How to Choose the Right Veterinarian

Finding the right veterinarian for your dog is a process, and it may take a bit of time before you find someone who is a good fit for both of you. Ideally, you’ll want to find someone who will be part of your pet’s life for a long time and will be providing care for a number of years.

Choose the Right Veterinarian

  1. Start by finding possible candidates.

Ask friends, relatives, relatives, neighbors and co-workers who have dogs where they go for veterinary care and if they would recommend their doctor.

Visit the American Veterinary Medical Association website, enter your zip code and click on “Find a Veterinariran” to find a doctor in your area. You can also look up veterinarians in your area online to check out their websites to see what kinds of services they offer.

Go to a local pet store or shelter and ask the staff if they can suggest the names of some doctors you could contact. Ask for a suggestion as opposed to a recommendation and the other person is not put on the spot. Explain that you are interested in interviewing a few candidates before you make your choice.

  1. Make sure the veterinarians you are considering are accredited.

Check to ensure that they have met the standards set by the American Animal Hospital Association. It means that a veterinary hospital has voluntarily met the Association’s standards for equipment, facility and quality of care.

Veterinary specialists should be board certified. This means the vet has completed an additional two-four years of study in his or her specialty area and passed an exam.

  1. Make an appointment for a wellness check for your dog.

Your evaluation of the veterinarian should start as soon as you contact his or her office.

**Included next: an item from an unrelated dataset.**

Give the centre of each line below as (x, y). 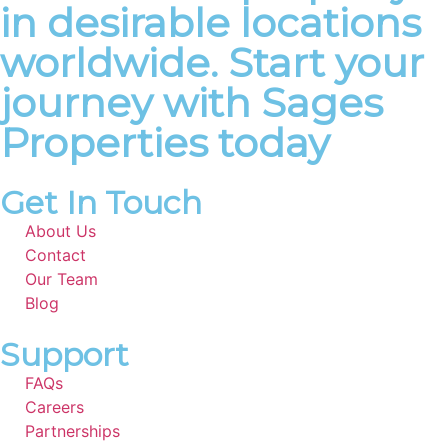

  • Are the staff friendly and helpful?
  • Is the office open during hours that are convenient for you?
  • Is the parking convenient?
  • How long do you have to wait to see the vet? Does he or she practice alone or in a group?
  • When you get to the appointment, make note of the general condition of the facility. Is it clean and comfortable for you and your dog?
  • Are there technicians or veterinary assistants on staff?
  1. Observe how the vet interacts with your dog during the exam.
  • Does he or she take some time to pet and reassure your dog before starting the exam proper?
  • Do you feel comfortable asking questions, and are they answered completely?
  • Does the vet provide extra tips about diet and exercise for your dog at the well visit?
  • What kinds of services does the veterinarian offer?
  • Which emergency services are available?
  • Does the vet do blood work, X-rays, EKG, ultrasound and other diagnostics in house or do you need to see a specialist?
  • Can you have your dog boarded, if necessary?
  1. Do the vet’s fees fit your budget?

Some vets will offer a discount to seniors or families with multiple pets, so do ask whether this is the case.